It is well, however, to lay a course or two of brick in mortar against
each floor, filling the space between the inner base board and the
outer covering entirely full and solid, leaving never the faintest
hint of the beginning of a chance for mice. Then when you hear the
dear little creatures galloping over the ceiling, driving hickory-nuts
before them and making noise enough for a whole battalion of wharf
rats, there will be a melancholy satisfaction in knowing that you did
your best to keep them out, and these brick courses will make the
house warmer by preventing currents of air.

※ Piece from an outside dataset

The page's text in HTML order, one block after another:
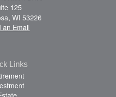
125
WI 53226
an Email
Links

Here is one advantage in wood not easily obtained in brick or
stone,--the overhanging of the whole, or a part of the second story,
which may be made picturesque in effect and will add much to the charm
of the interior. It may be simply an oriel window swinging forward to
catch the sun or a distant view, an entire gable pushing the
guest-chamber hospitably forth, or the whole upper story may extend
beyond the lower walls, giving large chambers, abundant closets, and
cosey window-seats. Of course, such projections must be well
sustained. Let their support be apparent, in the shape of massive
brackets or the actual timbers of the house.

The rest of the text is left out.